Le monde de Real, dans sa première partie, ressemble beaucoup à celui que voit Theodor dans Her de Spike Jonze: l'appartement que partagent Koichi et Atsumi est neutre, ses couleurs sont ternes, ses meubles sont froids et impersonnels, il est impossible de croire qu'on puisse y vivre. Il n'y a aucune différence visible entre le monde mental visité par Koichi durant les séances de contact et le monde présenté comme réel : les gratte-ciels de Tokyo, reconstitués numériquement, apparaissent toujours au loin, dans une lumière jaunâtre, les fantômes sont des images tombées des albums d'Atsumi. Rien ne vit : ni les fantômes, ni les décors, ni les personnages, tout est à l'image de la description que donne Atsumi des « zombies philosophiques » : ce sont de « pures apparences » et « il n'y a rien à l'intérieur ». Les images du film semblent dormir, elles flottent tellement qu'elles paraissent à tout moment sur le point de s'évaporer, comme ces buildings qui se décolorent sous les yeux de Koichi, avant de disparaître. A l'image aussi de cette étreinte impossible, qui rappelle une des dernières scènes de Shutter Island, celle où le corps de Michelle Williams se consume et tombe en cendres dans les bras de Leonardo DiCaprio. Real, dans sa première partie, n'est même pas un film de fantômes, c'est un film dans le coma.

Kurosawa explique qu'en manipulant les images virtuelles (ce que le budget de son film permettait), il a ressenti « les limites de son imagination » (Cahiers, n°699). Koichi sent en lui les mêmes limites : il est impossible de se réveiller dans un monde endormi, les moments d'éveil ont beau se répéter (Koichi se réveille quatre fois), le coma est plus fort que lui, le coma a fait son travail, anéantissant ce qui était si précieux dans le film d'Almodovar : la parole. Dans la première partie de Real, la parole ne sert à rien, elle est aussi morte que les personnages : pendant que Koichi lui parle, Atsumi dessine de dos, devant une ville qui n'existe pas.
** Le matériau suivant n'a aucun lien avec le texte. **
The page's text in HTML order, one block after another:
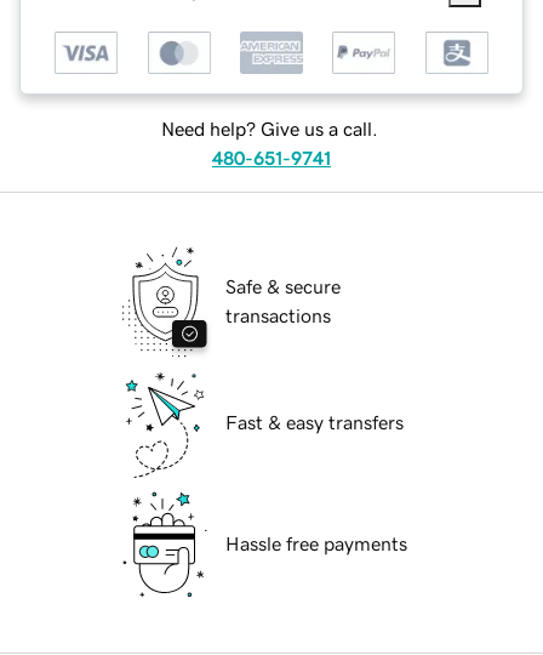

Et Atsumi dessine des images de morts qui s'incrustent dans le décor sinistre de l'appartement.

Mais Kurosawa croit en son histoire et il nous l'a dit depuis le premier plan, celui où, dans cet appartement si triste, Koichi et Atsumi se promettent d'être toujours ensemble. Par l'inversion de rôles qui coupe le flm en deux (c'est Eurydice qui va sauver Orphée), Real sort tout à coup de son coma et retrouve, par des scènes très simples, la puissance de la parole : « Je suis contente de t'avoir revu. Tu vas aller mieux, je le sais », dit Atsumi à Koichi. Là réside la véritable promesse qui va unir les personnages, promesse qui redouble le pacte établi par le premier plan (être toujours ensemble). Le film surprend alors par l'immense effort de croyance qu'il exige de son spectateur : il nous demande de croire à une vieille histoire d'enfant mort qui demande réparation, il nous demande de croire que les séances de contact peuvent continuer alors que Koichi est mort, il nous demande de croire à l'apparition d'un plésiosaure susceptible d'éprouver des émotions humaines. Jusqu'au moment où Koichi ouvre les yeux : la lumière est vive, le ciel dégagé. Cette fin, aussi naïve que miraculeuse, m'évoque l'esprit de certains films de Spielberg, notamment Rencontres du troisième type. Et pour dire ce qu'elle me fait éprouver, je ne peux que citer ces lignes de Pierre Trividic « Et puis la chose arrive. Le vaisseau extraterrestre répond, dans une variation orchestrale grandiose. Si fort que les vitres explosent aux façades des installations […]. Pour une fois, la route conduit quelque part. Parce qu'il y a quelque chose plutôt que rien. Parce que la question trouve sa réponse. Pour une fois, vous appelez et l'on vous répond. » (Les Cahiers du cinéma, n°700).